With the demise and delay of the Group 6 cars, this left the lead to be contested between the 935s of the Gelo team and the Ludwig/Whittingtons Kremer K3. The other Kremer car, of Plankenhorn, "Winter" and Gurdjian was running fourth. But at the 8pm pit-stops, spilt fuel ignited and exploded with such force that it blew the engine cover off the car. Only the bravery of a fire marshal prevented greater damage. Once repaired they were able to rejoin the race.

===Night===
All through the night, the two Cologne teams battled for the lead, while the IMSA-leading 935 of Dick Barbour was further back in fourth. The worst accident of the race happened soon after 10pm, when Marc Sourd in the ROC Chevron crashed at the new Tertre Rouge corner. Although the driver was uninjured, a flag marshal was taken to hospital in a serious condition. Late on Saturday night, Schuppan had a narrow escape in the remaining Mirage. It was suffering an over-charging alternator that suddenly shorted out the headlights. This happened as he was coming through the quick Porsche Curves. Clipping the barriers on both sides of the road he was lucky the damage to the back end was light, but 50 minutes was lost repairing it. The electrical issue remained a potential problem again throughout the night, although the drivers pressed on hard.
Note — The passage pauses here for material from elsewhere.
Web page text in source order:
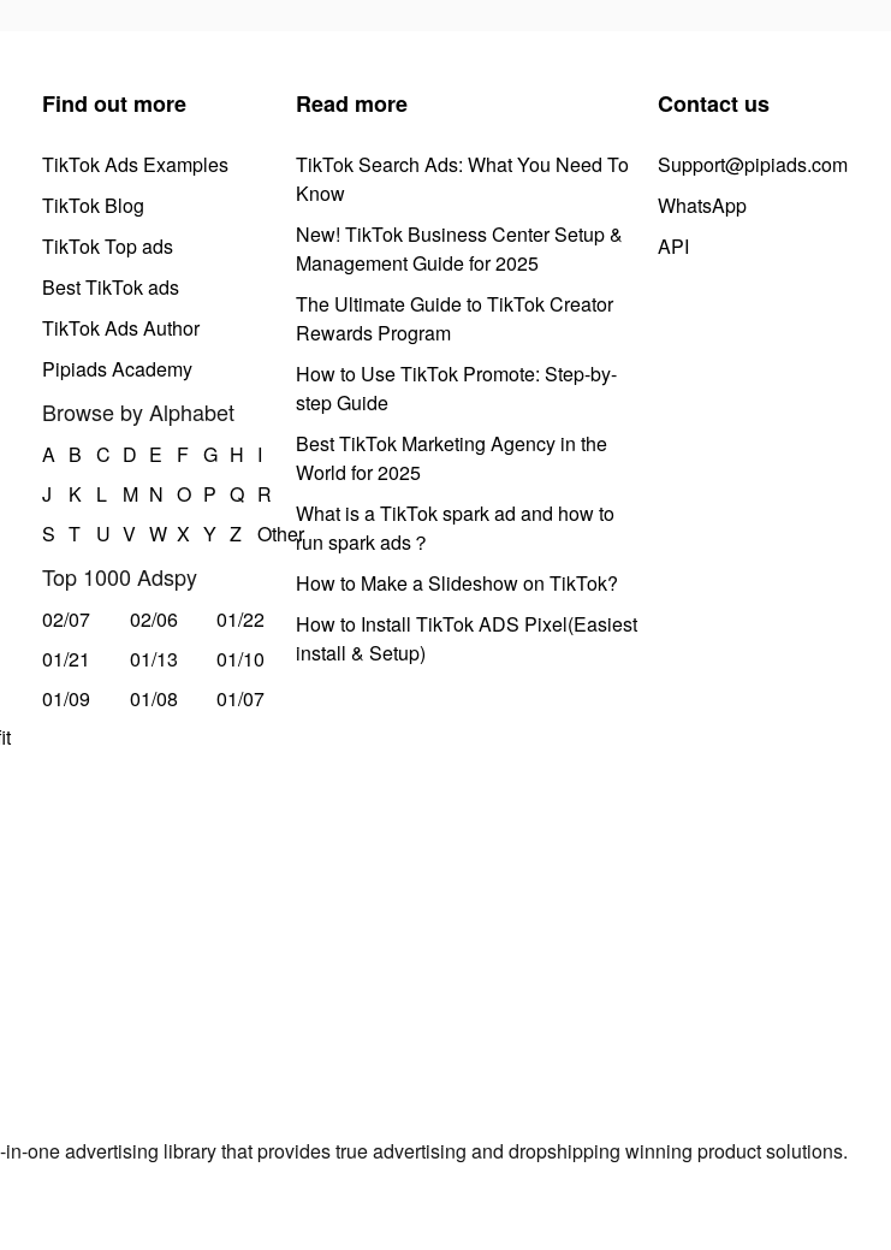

The two 936s were the fastest cars on the track and quickly moving back up through the field. At midnight, after ten hours, the Gelo Porsches of Schurti and Fitzpatrick sandwiched the Kremer 935. Wollek was fourth ahead of a pack of 935s: the IMSA cars of Barbour and Interscope, then the other Kremer, Haldi and Sekurit cars. The leading Pozzi Ferrari (of Ballot-Léna/Gregg/Leclère) rounded out the top-10. Herbie Müller's 934 had run like clockwork and was sitting in 13th. The Mamers/Raulet WM led GTP, running 16th while the Mogil Chevron was fighting the Lambretta Lola for the lead of the 2-litre Group 6. Then soon after midnight the clear weather of Saturday gave way to drizzle, then torrential rain that lasted all night dramatically slowing the race pace.

By half-time Wollek and Haywood were back up to third while Ickx/Redman were seventh. Jacky Ickx came to a stop on the circuit when his car broke its drivebelt. In the darkness he installed the spare belt incorrectly. A mechanic sent out with another one was spotted by officials throwing it across the track and they were disqualified for receiving outside assistance.

The Gelo Porsches stopped soon after 4am, within minutes of each other when they were running second and fourth. Firstly Fitzpatrick suffered a spectacular turbo fire in the engine that lit up the pits. The damage was repairable until an over-exuberant fire marshal smothered the engine with foam. Then less than a quarter hour later, Schurti was in the pits with an engine failure.

===Morning===
At 6am, as the soggy dawn tried to break through, the Kremer Porsche had got through the night with a sizeable lead over the Barbour car. The Porsche 936 was third ahead of three other 935s – of the Kremer, Haldi and Sekurit teams. Seventh was the BMW from the French ASA-Cachia Porsche. Ninth, having a very reliable run was the Lubrifilm Porsche 934 with a big lead in Group 4. The two Pozzi Ferraris were split by the stationery Ickx/Redman 936, then came the Belgian Ferrari and the recovering Rondeau of Ragnotti/Darniche in 14th.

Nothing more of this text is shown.